───── SOURCE RECORDS

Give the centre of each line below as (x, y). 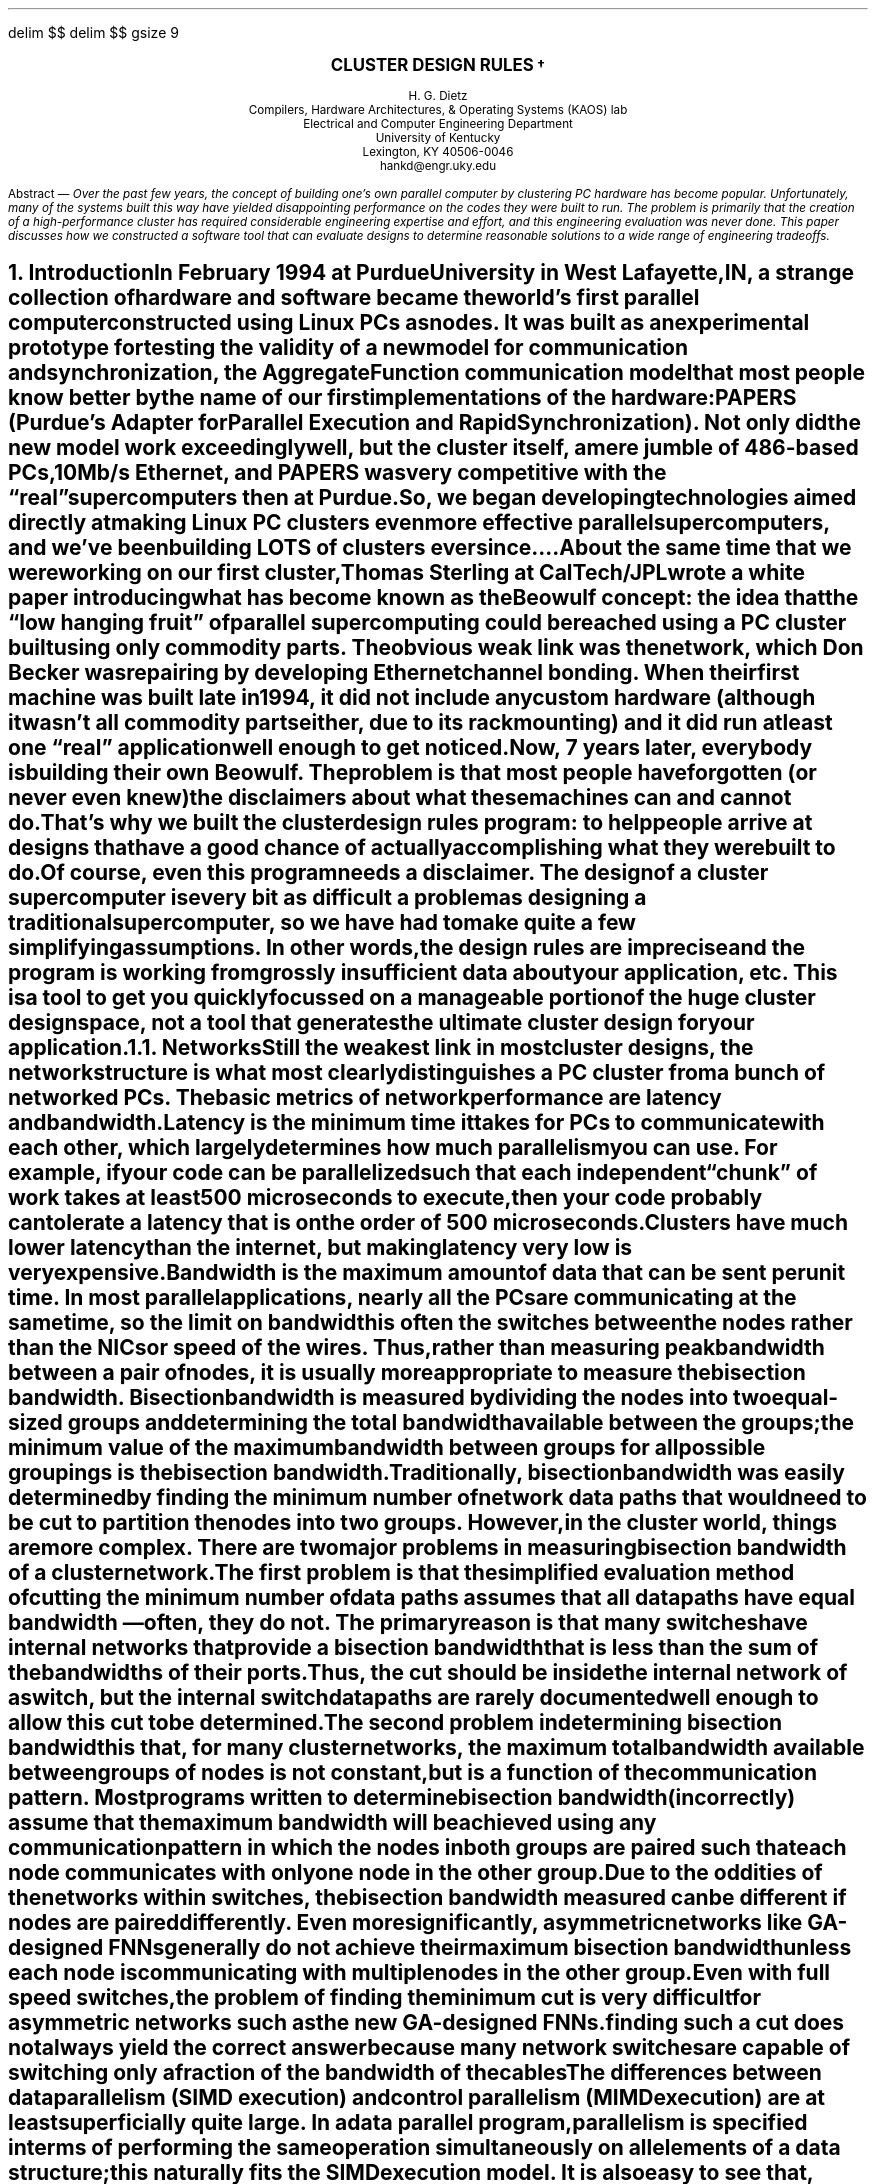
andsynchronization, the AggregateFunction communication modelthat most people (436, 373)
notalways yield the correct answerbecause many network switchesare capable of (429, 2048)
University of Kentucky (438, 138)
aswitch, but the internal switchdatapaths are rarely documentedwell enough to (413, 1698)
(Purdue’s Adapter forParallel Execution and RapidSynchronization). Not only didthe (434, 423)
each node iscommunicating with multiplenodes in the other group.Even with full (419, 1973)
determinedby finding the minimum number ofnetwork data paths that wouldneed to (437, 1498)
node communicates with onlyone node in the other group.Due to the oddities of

──────────

WORK ORDER: Every line in the records above that holds "group" counts once; state the total and nothing else.

EXERCISE RESULT: 2